Filter this material down to the lines that contain the string "delivery", and return those lines.
___ Dataset ___
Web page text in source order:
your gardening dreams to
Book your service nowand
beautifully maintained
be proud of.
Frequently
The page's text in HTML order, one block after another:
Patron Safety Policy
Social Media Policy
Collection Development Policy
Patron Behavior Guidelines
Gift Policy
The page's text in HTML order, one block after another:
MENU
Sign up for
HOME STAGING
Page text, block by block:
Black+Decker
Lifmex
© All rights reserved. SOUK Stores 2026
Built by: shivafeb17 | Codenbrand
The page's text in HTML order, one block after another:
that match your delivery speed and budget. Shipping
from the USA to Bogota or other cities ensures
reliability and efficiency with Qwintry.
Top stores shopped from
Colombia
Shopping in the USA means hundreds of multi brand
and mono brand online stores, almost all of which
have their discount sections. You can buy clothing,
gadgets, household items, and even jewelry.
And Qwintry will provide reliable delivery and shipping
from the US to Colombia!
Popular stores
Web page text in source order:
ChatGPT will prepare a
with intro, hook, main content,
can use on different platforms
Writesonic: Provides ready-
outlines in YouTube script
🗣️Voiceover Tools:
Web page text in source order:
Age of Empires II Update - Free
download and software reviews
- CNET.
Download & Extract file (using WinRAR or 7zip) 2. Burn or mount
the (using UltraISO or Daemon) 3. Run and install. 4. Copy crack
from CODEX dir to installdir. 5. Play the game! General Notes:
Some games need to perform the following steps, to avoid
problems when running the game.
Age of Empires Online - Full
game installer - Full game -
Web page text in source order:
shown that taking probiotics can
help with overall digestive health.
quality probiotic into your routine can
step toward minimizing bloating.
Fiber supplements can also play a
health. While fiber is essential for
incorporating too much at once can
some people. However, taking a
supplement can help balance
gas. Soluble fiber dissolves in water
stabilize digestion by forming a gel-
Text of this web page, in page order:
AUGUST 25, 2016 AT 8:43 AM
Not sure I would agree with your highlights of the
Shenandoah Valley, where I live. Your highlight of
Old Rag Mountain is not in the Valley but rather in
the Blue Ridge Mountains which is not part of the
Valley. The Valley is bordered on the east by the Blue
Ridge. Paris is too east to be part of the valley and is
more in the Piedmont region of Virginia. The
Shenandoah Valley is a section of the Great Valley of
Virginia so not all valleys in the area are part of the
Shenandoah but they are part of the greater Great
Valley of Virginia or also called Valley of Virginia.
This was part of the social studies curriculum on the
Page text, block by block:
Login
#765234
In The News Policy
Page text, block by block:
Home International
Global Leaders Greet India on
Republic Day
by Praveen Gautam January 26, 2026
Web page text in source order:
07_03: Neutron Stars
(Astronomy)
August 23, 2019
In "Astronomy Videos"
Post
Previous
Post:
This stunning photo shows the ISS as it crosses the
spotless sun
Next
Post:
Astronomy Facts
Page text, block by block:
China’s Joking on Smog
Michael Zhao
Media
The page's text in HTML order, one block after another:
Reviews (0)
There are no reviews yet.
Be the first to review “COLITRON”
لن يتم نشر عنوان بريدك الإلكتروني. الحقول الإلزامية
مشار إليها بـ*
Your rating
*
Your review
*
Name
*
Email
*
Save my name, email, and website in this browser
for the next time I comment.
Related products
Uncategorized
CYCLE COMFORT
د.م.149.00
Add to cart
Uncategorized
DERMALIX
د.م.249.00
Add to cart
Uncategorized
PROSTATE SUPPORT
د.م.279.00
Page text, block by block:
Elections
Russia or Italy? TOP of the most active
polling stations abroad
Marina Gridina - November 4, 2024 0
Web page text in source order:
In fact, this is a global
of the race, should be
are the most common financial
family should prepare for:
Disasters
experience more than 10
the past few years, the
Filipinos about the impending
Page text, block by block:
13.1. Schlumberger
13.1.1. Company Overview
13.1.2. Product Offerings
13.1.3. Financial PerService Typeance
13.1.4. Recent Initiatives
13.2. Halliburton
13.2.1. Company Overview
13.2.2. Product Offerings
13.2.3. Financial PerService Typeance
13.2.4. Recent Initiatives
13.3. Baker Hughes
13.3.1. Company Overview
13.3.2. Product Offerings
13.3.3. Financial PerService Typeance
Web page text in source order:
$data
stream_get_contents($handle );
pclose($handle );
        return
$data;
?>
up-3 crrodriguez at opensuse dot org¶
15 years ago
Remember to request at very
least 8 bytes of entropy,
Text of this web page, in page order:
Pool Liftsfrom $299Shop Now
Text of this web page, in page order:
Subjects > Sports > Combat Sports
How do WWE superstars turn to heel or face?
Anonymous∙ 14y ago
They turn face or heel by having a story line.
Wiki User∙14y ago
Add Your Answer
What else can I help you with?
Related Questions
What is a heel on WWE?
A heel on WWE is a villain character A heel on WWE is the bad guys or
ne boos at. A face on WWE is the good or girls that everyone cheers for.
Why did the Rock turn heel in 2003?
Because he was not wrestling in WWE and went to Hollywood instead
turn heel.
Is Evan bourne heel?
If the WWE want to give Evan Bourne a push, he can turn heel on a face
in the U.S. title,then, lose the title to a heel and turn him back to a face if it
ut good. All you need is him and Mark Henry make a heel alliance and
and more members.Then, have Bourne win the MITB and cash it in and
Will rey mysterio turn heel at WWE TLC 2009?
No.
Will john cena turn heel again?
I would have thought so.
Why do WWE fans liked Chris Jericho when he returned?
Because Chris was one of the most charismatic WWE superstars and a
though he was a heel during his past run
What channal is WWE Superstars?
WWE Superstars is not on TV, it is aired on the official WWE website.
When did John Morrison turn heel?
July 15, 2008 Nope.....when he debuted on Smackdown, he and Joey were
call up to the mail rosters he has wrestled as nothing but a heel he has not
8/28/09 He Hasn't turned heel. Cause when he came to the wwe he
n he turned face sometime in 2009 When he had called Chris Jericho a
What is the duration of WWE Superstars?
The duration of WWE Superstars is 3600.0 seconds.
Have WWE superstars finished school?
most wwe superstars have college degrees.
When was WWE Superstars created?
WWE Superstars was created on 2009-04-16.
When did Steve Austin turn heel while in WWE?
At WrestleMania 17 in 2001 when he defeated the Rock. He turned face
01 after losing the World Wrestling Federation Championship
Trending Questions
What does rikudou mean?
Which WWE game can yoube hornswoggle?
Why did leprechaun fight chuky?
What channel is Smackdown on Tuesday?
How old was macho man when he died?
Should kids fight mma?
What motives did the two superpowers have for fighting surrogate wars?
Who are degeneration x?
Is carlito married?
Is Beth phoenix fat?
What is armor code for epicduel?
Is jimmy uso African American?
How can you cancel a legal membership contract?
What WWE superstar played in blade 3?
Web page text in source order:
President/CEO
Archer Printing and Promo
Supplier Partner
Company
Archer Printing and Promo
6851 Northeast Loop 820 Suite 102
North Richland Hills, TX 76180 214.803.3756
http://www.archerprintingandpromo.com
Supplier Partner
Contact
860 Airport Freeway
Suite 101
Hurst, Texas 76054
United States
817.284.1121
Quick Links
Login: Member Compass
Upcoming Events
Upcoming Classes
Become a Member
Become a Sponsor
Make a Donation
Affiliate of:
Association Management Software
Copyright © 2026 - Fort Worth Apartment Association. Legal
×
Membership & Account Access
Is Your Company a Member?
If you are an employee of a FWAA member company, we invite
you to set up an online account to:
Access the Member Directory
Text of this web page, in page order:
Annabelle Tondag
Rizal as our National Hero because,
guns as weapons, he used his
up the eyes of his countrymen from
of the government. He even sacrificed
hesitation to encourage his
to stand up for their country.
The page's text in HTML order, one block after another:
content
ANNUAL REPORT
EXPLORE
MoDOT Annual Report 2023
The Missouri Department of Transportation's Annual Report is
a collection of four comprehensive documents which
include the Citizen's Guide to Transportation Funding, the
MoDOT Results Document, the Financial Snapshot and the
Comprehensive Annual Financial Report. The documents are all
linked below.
___
Solution to this exercise ->
that match your delivery speed and budget. Shipping
And Qwintry will provide reliable delivery and shipping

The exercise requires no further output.